• _YOUR GOAL_
Begin at the line below that has "user’s performance within" and stop after the line that has "present according to". Please restate only those lines, word for word.
Start of Block
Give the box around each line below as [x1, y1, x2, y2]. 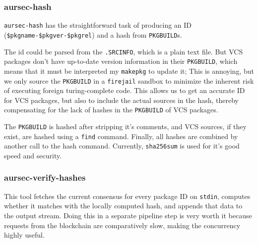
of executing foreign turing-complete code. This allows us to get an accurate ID [4, 85, 245, 96]
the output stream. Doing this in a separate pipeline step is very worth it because [4, 210, 252, 221]
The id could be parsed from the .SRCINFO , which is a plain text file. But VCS [4, 46, 243, 56]
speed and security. [4, 150, 62, 160]
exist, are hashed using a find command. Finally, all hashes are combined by [4, 131, 238, 141]
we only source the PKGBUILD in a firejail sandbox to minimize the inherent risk [4, 75, 254, 86]
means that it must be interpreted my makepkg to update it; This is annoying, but [4, 65, 254, 76]
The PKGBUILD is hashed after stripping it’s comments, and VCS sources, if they [4, 121, 247, 131]
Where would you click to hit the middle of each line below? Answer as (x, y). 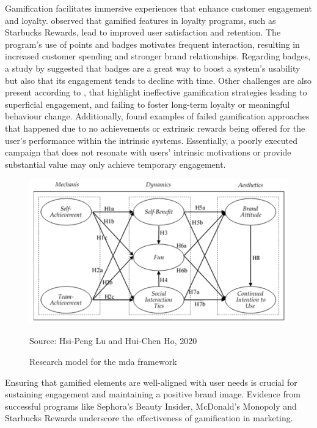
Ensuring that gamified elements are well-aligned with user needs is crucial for (151, 382)
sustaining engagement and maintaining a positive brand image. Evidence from (153, 394)
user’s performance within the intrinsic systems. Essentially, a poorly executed (151, 140)
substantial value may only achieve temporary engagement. (115, 164)
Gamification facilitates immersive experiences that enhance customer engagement (158, 8)
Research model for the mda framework (103, 361)
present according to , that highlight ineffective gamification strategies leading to (156, 92)
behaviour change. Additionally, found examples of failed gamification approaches (157, 116)
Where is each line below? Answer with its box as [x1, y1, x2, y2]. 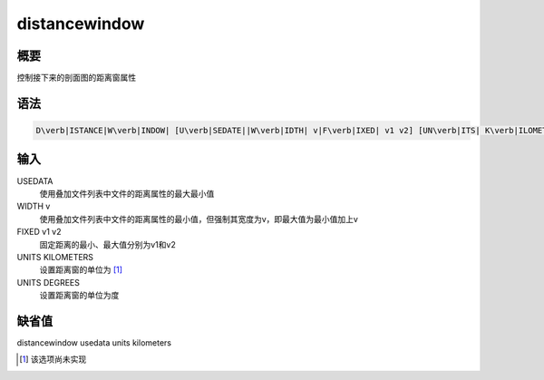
End of Block
• _YOUR SOLUTION_
user’s performance within the intrinsic systems. Essentially, a poorly executed (151, 140)
substantial value may only achieve temporary engagement. (115, 164)
Gamification facilitates immersive experiences that enhance customer engagement (158, 8)
Research model for the mda framework (103, 361)
present according to , that highlight ineffective gamification strategies leading to (156, 92)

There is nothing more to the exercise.